:: GIVEN RECORDS ::
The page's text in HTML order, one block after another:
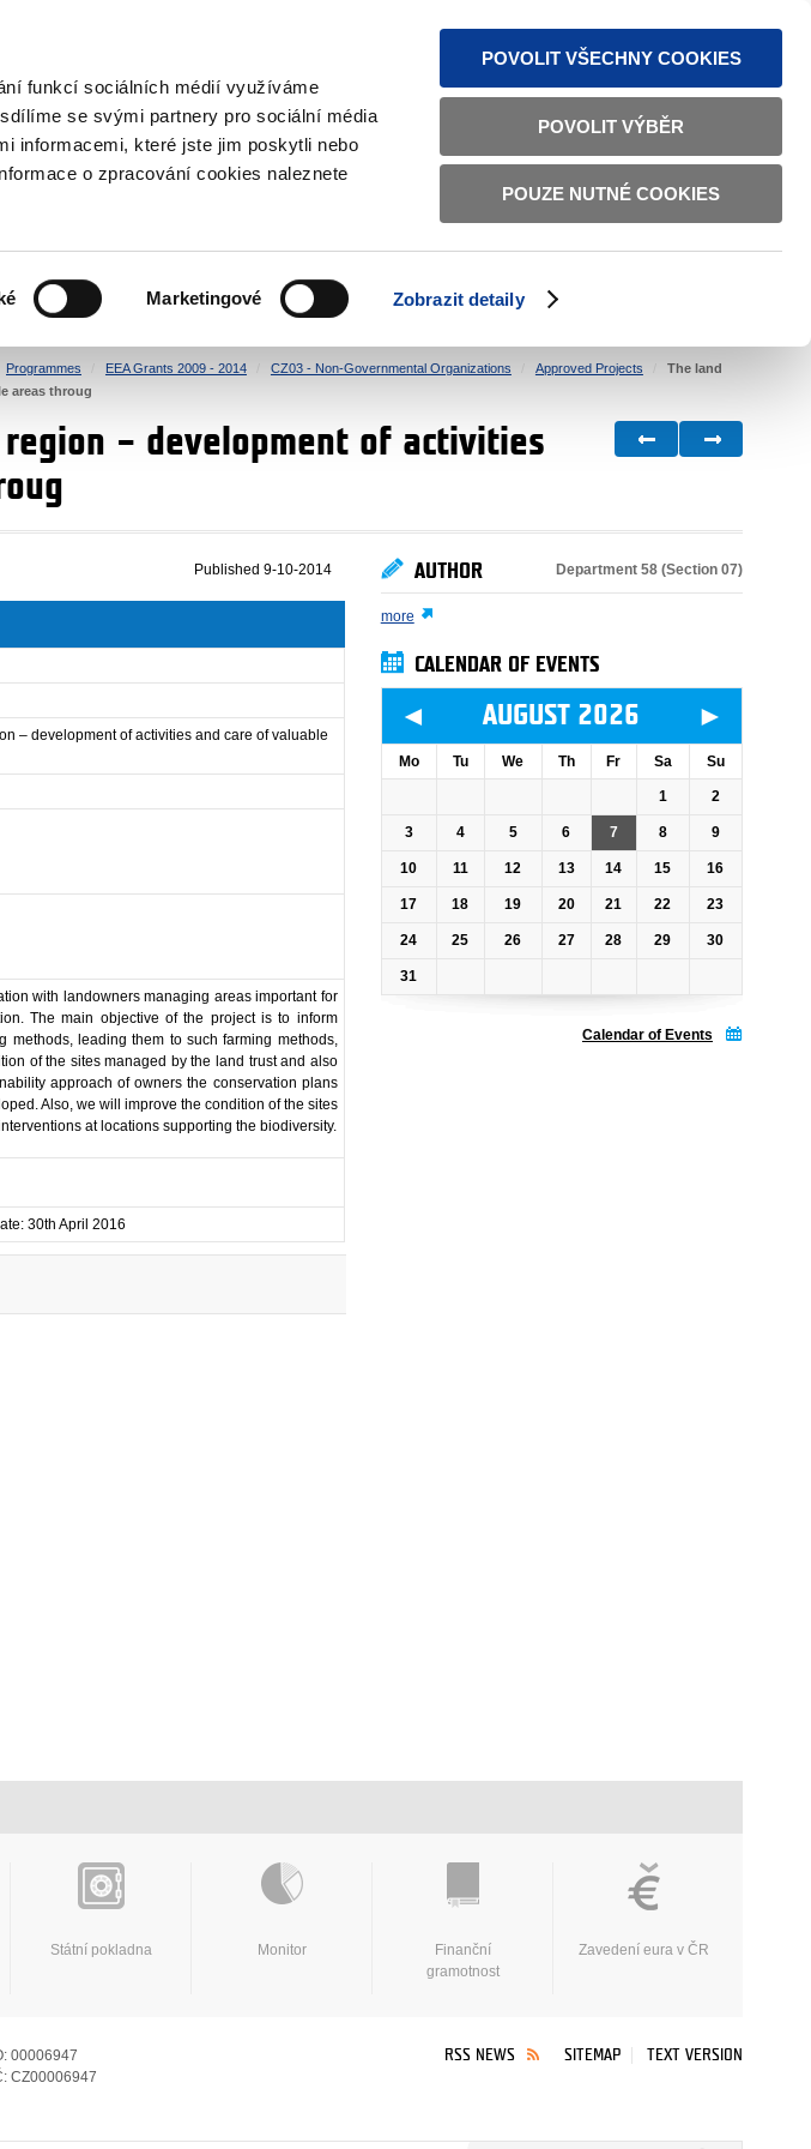
funkcí sociálních médií využíváme
se svými partnery pro sociální média
informacemi, které jste jim poskytli nebo
o zpracování cookies naleznete
Marketingové Zobrazit detaily
POVOLIT VŠECHNY COOKIES
POVOLIT VÝBĚR
POUZE NUTNÉ COOKIES
TEXT VERSION ČESKY ENGLISH
JUSTICE HOME AFFAIRS BILATERAL RELATIONS
Programmes EEA Grants 2009 - 2014 CZ03 - Non-Governmental Organizations Approved Projects
The land
areas throug
– development of activities
Published 9-10-2014
– development of activities and care of valuable
with landowners managing areas important for
The main objective of the project is to inform
methods, leading them to such farming methods,
of the sites managed by the land trust and also
approach of owners the conservation plans
Also, we will improve the condition of the sites
at locations supporting the biodiversity.
30th April 2016
AUTHOR Department 58 (Section 07)
more
CALENDAR OF EVENTS
◄ AUGUST 2026 ►
Mo Tu We Th Fr Sa Su
1 2
3 4 5 6 7 8 9
10 11 12 13 14 15 16
17 18 19 20 21 22 23
24 25 26 27 28 29 30
31
Calendar of Events
Státní pokladna Monitor
Finanční
gramotnost
Zavedení eura v ČR
00006947
CZ00006947
RSS NEWS SITEMAP TEXT VERSION
:::
§ **YOUR ASSIGNMENT**
Extract exactly the lines between the line containing "17 18 19 20 21 22 23" and the end of the data, including both.

§ **EXPECTED ANSWER**
17 18 19 20 21 22 23
24 25 26 27 28 29 30
31
Calendar of Events
Státní pokladna Monitor
Finanční
gramotnost
Zavedení eura v ČR
00006947
CZ00006947
RSS NEWS SITEMAP TEXT VERSION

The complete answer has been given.